About this exercise >> Only one stretch of the data is wanted: the line containing "Speaking of, keeping", the line containing "教他跟了去，与他五两银子，家中盘缠。留下春鸿看家，带了玳安、王经跟随 (246, 152)", and every line between them, copied exactly.
---- Available records
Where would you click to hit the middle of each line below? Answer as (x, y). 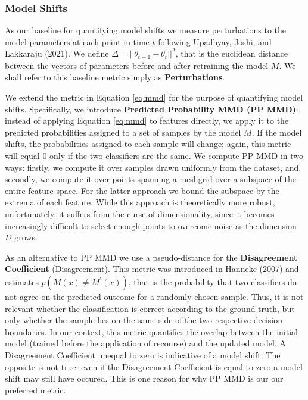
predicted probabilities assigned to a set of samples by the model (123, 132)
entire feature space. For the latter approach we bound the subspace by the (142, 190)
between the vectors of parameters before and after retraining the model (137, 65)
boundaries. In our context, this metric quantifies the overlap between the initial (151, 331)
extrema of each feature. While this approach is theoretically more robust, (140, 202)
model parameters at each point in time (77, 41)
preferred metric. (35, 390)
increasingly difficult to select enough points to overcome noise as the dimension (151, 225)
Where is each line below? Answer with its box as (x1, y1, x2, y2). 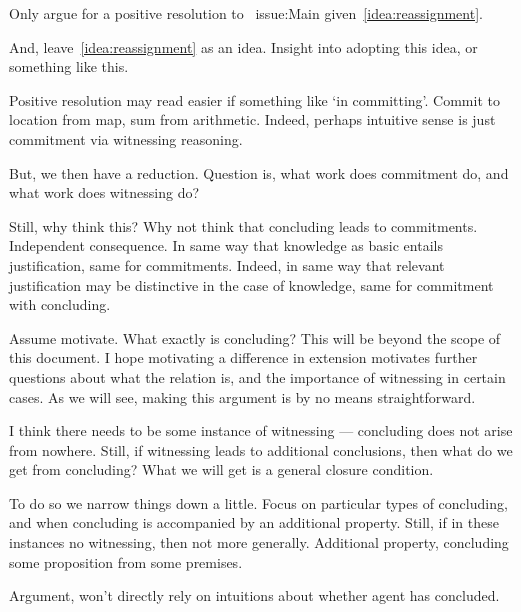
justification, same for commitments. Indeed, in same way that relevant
--------
---- Available records
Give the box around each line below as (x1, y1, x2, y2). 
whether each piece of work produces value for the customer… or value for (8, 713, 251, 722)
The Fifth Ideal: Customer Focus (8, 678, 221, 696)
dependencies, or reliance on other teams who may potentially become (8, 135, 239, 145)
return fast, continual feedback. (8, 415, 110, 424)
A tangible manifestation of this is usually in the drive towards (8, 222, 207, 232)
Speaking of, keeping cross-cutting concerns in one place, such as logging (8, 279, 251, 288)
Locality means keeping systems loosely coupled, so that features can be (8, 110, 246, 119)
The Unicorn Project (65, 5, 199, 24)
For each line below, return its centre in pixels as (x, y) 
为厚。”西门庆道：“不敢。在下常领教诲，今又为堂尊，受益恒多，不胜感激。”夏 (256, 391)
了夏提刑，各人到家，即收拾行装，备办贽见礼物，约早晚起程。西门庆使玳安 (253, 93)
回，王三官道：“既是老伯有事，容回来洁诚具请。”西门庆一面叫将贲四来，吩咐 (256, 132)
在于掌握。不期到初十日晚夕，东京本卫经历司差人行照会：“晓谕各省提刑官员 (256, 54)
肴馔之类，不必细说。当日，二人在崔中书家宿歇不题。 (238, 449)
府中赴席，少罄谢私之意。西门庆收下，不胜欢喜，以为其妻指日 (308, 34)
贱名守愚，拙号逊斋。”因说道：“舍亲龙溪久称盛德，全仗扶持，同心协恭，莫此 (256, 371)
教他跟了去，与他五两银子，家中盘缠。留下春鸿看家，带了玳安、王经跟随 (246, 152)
--------
Answer to the exercise >>
Speaking of, keeping cross-cutting concerns in one place, such as logging (8, 279, 251, 288)
Locality means keeping systems loosely coupled, so that features can be (8, 110, 246, 119)
The Unicorn Project (65, 5, 199, 24)
For each line below, return its centre in pixels as (x, y) 
为厚。”西门庆道：“不敢。在下常领教诲，今又为堂尊，受益恒多，不胜感激。”夏 (256, 391)
了夏提刑，各人到家，即收拾行装，备办贽见礼物，约早晚起程。西门庆使玳安 (253, 93)
回，王三官道：“既是老伯有事，容回来洁诚具请。”西门庆一面叫将贲四来，吩咐 (256, 132)
在于掌握。不期到初十日晚夕，东京本卫经历司差人行照会：“晓谕各省提刑官员 (256, 54)
肴馔之类，不必细说。当日，二人在崔中书家宿歇不题。 (238, 449)
府中赴席，少罄谢私之意。西门庆收下，不胜欢喜，以为其妻指日 (308, 34)
贱名守愚，拙号逊斋。”因说道：“舍亲龙溪久称盛德，全仗扶持，同心协恭，莫此 (256, 371)
教他跟了去，与他五两银子，家中盘缠。留下春鸿看家，带了玳安、王经跟随 (246, 152)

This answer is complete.